If you thought 2011 was a historic year for the Middle East, 2012 is likely to be even more unpredictable.
The region was swept up by mass demonstrations that forced four dictators out of power, threatened the rule of several others, and created huge humanitarian needs.
But analysts say the region may get even hotter in the coming months, with serious consequences for security, displacement, livelihoods and access to food and water.
“2012 is going to be the year of crisis,” said Riad Kahwaji, founder and chief executive officer of the Dubai-based Institute for Near East & Gulf Military Analysis (INEGMA).
The following are some of the flashpoints and vulnerabilities to look out for:
President Bashar al-Assad’s vow on 10 January to fight “terrorists” with an “iron fist” has Syrian activists worried that the crackdown will only get worse.
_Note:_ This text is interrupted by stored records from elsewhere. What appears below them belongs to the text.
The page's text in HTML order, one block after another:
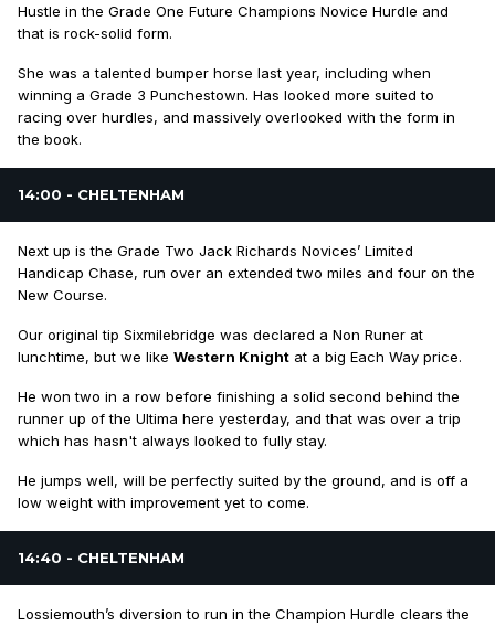
Hustle in the Grade One Future Champions Novice Hurdle and
that is rock-solid form.
She was a talented bumper horse last year, including when
winning a Grade 3 Punchestown. Has looked more suited to
racing over hurdles, and massively overlooked with the form in
the book.
14:00 - CHELTENHAM
Next up is the Grade Two Jack Richards Novices’ Limited
Handicap Chase, run over an extended two miles and four on the
New Course.
Our original tip Sixmilebridge was declared a Non Runer at
lunchtime, but we like Western Knight at a big Each Way price.
He won two in a row before finishing a solid second behind the
runner up of the Ultima here yesterday, and that was over a trip
which has hasn't always looked to fully stay.
He jumps well, will be perfectly suited by the ground, and is off a
low weight with improvement yet to come.
14:40 - CHELTENHAM
Lossiemouth’s diversion to run in the Champion Hurdle clears the
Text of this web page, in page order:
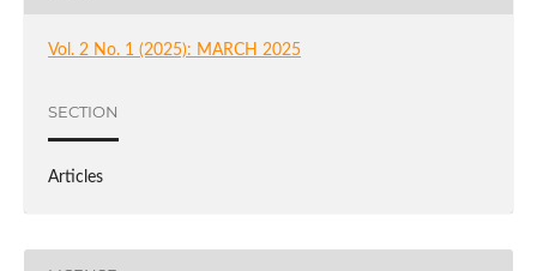
Vol. 2 No. 1 (2025): MARCH 2025
SECTION
Articles
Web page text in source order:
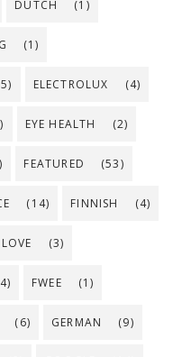
DUTCH (1)
(1)
ELECTROLUX (4)
EYE HEALTH (2)
FEATURED (53)
(14) FINNISH (4)
(3)
FWEE (1)
(6) GERMAN (9)
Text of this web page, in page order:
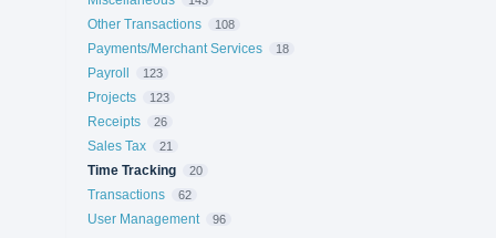
Other Transactions 108
Payments/Merchant Services 18
Payroll 123
Projects 123
Receipts 26
Sales Tax 21
Time Tracking 20
Transactions 62
User Management 96
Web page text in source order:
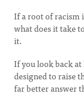
If a root of racism
what does it take
it.
If you look back at
designed to raise
far better answer
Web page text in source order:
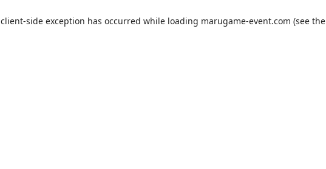
client-side exception has occurred while loading marugame-event.com (see the
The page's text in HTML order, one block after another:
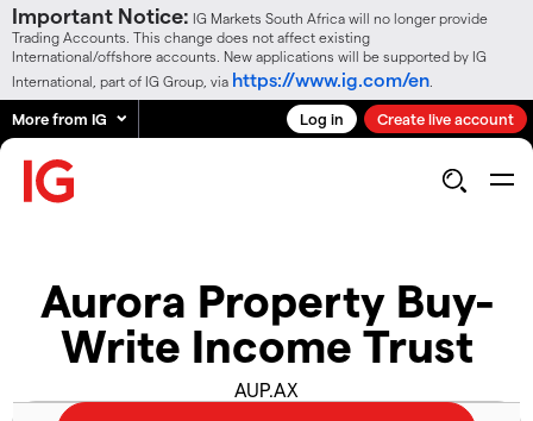
Important Notice: IG Markets South Africa will no longer provide
Trading Accounts. This change does not affect existing
International/offshore accounts. New applications will be supported by IG
International, part of IG Group, via https://www.ig.com/en
More from IG Log in Create live account
Aurora Property Buy-
Write Income Trust
AUP.AX
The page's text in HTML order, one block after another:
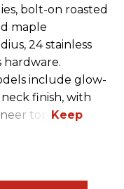
bolt-on roasted
maple
24 stainless
hardware.
include glow-
finish, with
top.
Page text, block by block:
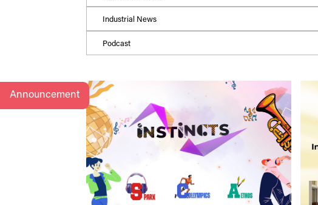
Announcement
Industrial News
Podcast
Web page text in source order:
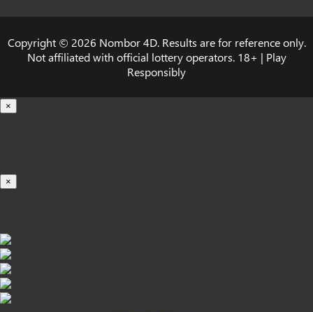
Copyright © 2026 Nombor 4D. Results are for reference only.
Not affiliated with official lottery operators. 18+ | Play
Responsibly
×
×

The UN says more than 5,000 civilians and army defectors have probably been killed so far, while the government says 2,000 members of its security forces have died in the violence.
According to the Turkish and Lebanese governments, more than 25,000 people fled Syria in 2011, though many have since returned. The UN has said there are pockets of humanitarian needs in the country, including reduced livelihoods, food insecurity and temporary cut-offs from basic services, which it said are likely to increase with the ongoing violence.
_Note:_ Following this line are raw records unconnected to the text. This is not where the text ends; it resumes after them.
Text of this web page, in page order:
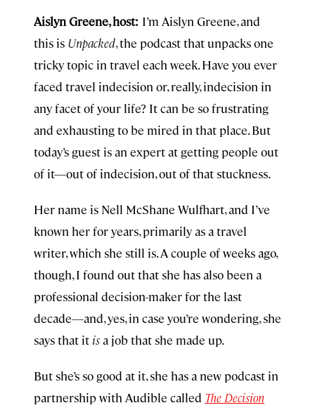
Aislyn Greene, host: I’m Aislyn Greene, and
this is Unpacked, the podcast that unpacks one
tricky topic in travel each week. Have you ever
faced travel indecision or, really, indecision in
any facet of your life? It can be so frustrating
and exhausting to be mired in that place. But
today’s guest is an expert at getting people out
of it—out of indecision, out of that stuckness.
Her name is Nell McShane Wulfhart, and I’ve
known her for years, primarily as a travel
writer, which she still is. A couple of weeks ago,
though, I found out that she has also been a
professional decision-maker for the last
decade—and, yes, in case you’re wondering, she
says that it isa job that she made up.
But she’s so good at it, she has a new podcast in
partnership with Audible called The Decision
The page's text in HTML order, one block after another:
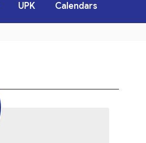
UPK Calendars
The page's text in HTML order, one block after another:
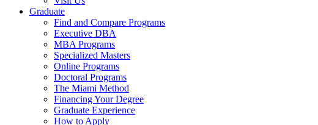
Graduate
Find and Compare Programs
Executive DBA
MBA Programs
Specialized Masters
Online Programs
Doctoral Programs
The Miami Method
Financing Your Degree
Graduate Experience
How to Apply
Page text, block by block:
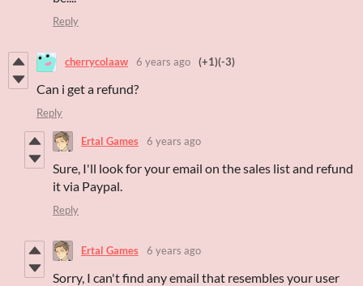
Reply
cherrycolaaw 6 years ago (+1)(-3)
Can i get a refund?
Reply
Ertal Games 6 years ago
Sure, I'll look for your email on the sales list and refund
it via Paypal.
Reply
Ertal Games 6 years ago
Sorry, I can't find any email that resembles your user

A mission of Arab League monitors sent to Syria is struggling: it has acknowledged it needs assistance to carry out its tasks; its members have come under attack; and one of its monitors resigned in protest at what he called a “farce” of a mission. Al-Assad mocked the League during his speech, saying it had failed for six decades to do anything for Arabs.
A failure of the Arab League mission means the UN will likely get involved, Edward Djerejian, a former US ambassador to Syria, told the BBC.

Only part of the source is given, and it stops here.